If there is a difference, we change the weights of the local critic network to give results that are closer to the calculated Q values (Q_targets)

      critic_loss = F.mse_loss(Q_expected, Q_targets)
      # Minimize the loss
      self.critic_optimizer.zero_grad()
      critic_loss.backward()
      self.critic_optimizer.step()

When the Critic network is getting better at producing the Q values (using given states and actions as input), because it has been training on values gained from experiences. It starts giving the right Q values, even if it wouldn’t have the recorded experiences anymore.

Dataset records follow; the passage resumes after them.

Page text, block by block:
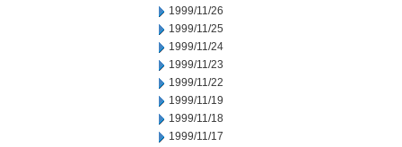
1999/11/26
1999/11/25
1999/11/24
1999/11/23
1999/11/22
1999/11/19
1999/11/18
1999/11/17
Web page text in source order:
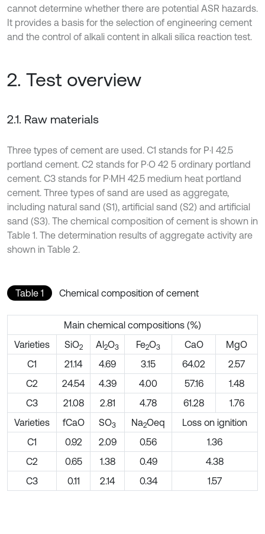
cannot determine whether there are potential ASR hazards.
It provides a basis for the selection of engineering cement
and the control of alkali content in alkali silica reaction test.
2. Test overview
2.1. Raw materials
Three types of cement are used. C1 stands for P·I 42.5
portland cement. C2 stands for P·O 42 5 ordinary portland
cement. C3 stands for P·MH 42.5 medium heat portland
cement. Three types of sand are used as aggregate,
including natural sand (S1), artificial sand (S2) and artificial
sand (S3). The chemical composition of cement is shown in
Table 1. The determination results of aggregate activity are
shown in Table 2.
Table 1 Chemical composition of cement
Main chemical compositions (%)
Varieties
SiO2 Al2O3 Fe2O3 CaO
MgO
C1
21.14 4.69 3.15 64.02
2.57
C2
24.54 4.39 4.00 57.16
1.48
C3
21.08 2.81 4.78 61.28
1.76
Varieties
fCaO SO3 Na2Oeq
Loss on ignition
C1
0.92 2.09 0.56
1.36
C2
0.65 1.38 0.49
4.38
C3
0.11 2.14 0.34 1.57
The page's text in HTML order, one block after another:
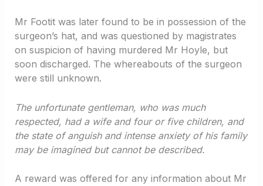
Mr Footit was later found to be in possession of the
surgeon’s hat, and was questioned by magistrates
on suspicion of having murdered Mr Hoyle, but
soon discharged. The whereabouts of the surgeon
were still unknown.
The unfortunate gentleman, who was much
respected, had a wife and four or five children, and
the state of anguish and intense anxiety of his family
may be imagined but cannot be described.
A reward was offered for any information about Mr
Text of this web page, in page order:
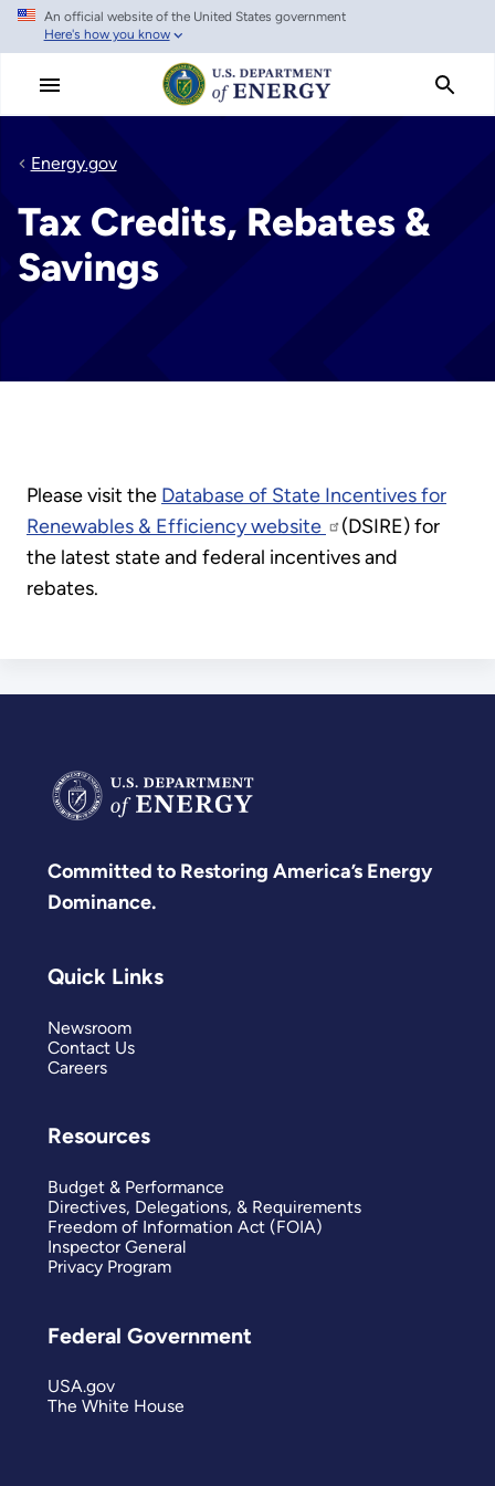
Skip
main
An official website of the United States government
Here's how you know
Energy.gov
Tax Credits, Rebates &
Savings
Please visit the Database of State Incentives for
Renewables & Efficiency website
(DSIRE) for
the latest state and federal incentives and
rebates.
Committed to Restoring America’s Energy
Dominance.
Quick Links
Newsroom
Contact Us
Careers
Resources
Budget & Performance
Directives, Delegations, & Requirements
Freedom of Information Act (FOIA)
Inspector General
Privacy Program
Federal Government
USA.gov
The White House
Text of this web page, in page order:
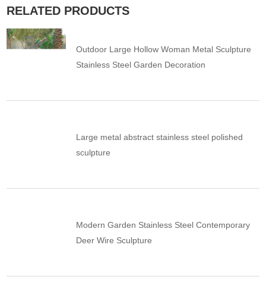
RELATED PRODUCTS
Outdoor Large Hollow Woman Metal Sculpture
Stainless Steel Garden Decoration
Large metal abstract stainless steel polished
sculpture
Modern Garden Stainless Steel Contemporary
Deer Wire Sculpture
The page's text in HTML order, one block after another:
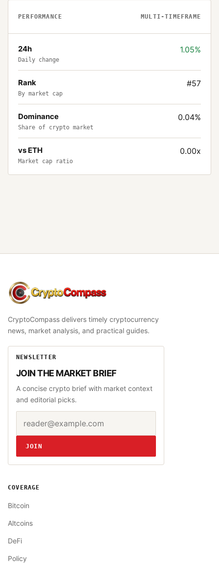
PERFORMANCE MULTI-TIMEFRAME
24h
Daily change
1.05%
Rank
By market cap
#57
Dominance
Share of crypto market
0.04%
vs ETH
Market cap ratio
0.00x
CryptoCompass
CryptoCompass delivers timely cryptocurrency
news, market analysis, and practical guides.
NEWSLETTER
JOIN THE MARKET BRIEF
A concise crypto brief with market context
and editorial picks.
Website
JOIN
COVERAGE
Bitcoin
Altcoins
DeFi
Policy

At this point we can use the Critic’s learned states, actions to Q values relationship to train the Actor. We use the states from the replay memory as input for the Actor network to find the best action

Actor network

        # ---------------------------- update actor ---------------------------- #
        # Compute actor loss
        actions_pred = self.actor_local(states)

Then we check with the trained Critic network what the Q values are and take the mean. If these Q values are high, then the Actor network made a good prediction.

Because in training we try to minimize the loss, we take the negative of the Q values, because less is better

        actor_loss = -self.critic_local(states, actions_pred).mean()
        # Minimize the loss
        self.actor_optimizer.zero_grad()
        actor_loss.backward()
        self.actor_optimizer.step()

on policy vs off policy

The on-policy aggression is like SARSA, they assume that their experience comes from the agents himself, and they try to improve agents policy right down this online stop. So, the agent plays and then it improves and plays again. And what you want to do is you want to get optimal Strategies as quickly as possible.

Off-policy algorithms like Q-learning, as an example, they have slightly relax situation. They don't assume that the sessions you're obtained, you're training on, are the ones that you're going to use when the agent is going to finally get kind of unchained and applied to the actual problem. Because of this, it can use data from an experience replay buffer

Model based vs model free

Model-based reinforcement learning has an agent try to understand the world and create a model to represent it. Here the model is trying to capture 2 functions, the transition function from states $T$ and the reward function $R$. From this model, the agent has a reference and can plan accordingly.

However, it is not necessary to learn a model, and the agent can instead learn a policy directly using algorithms like Q-learning or policy gradient.

A simple check to see if an RL algorithm is model-based or model-free is:

If, after learning, the agent can make predictions about what the next state and reward will be before it takes each action, it's a model-based RL algorithm.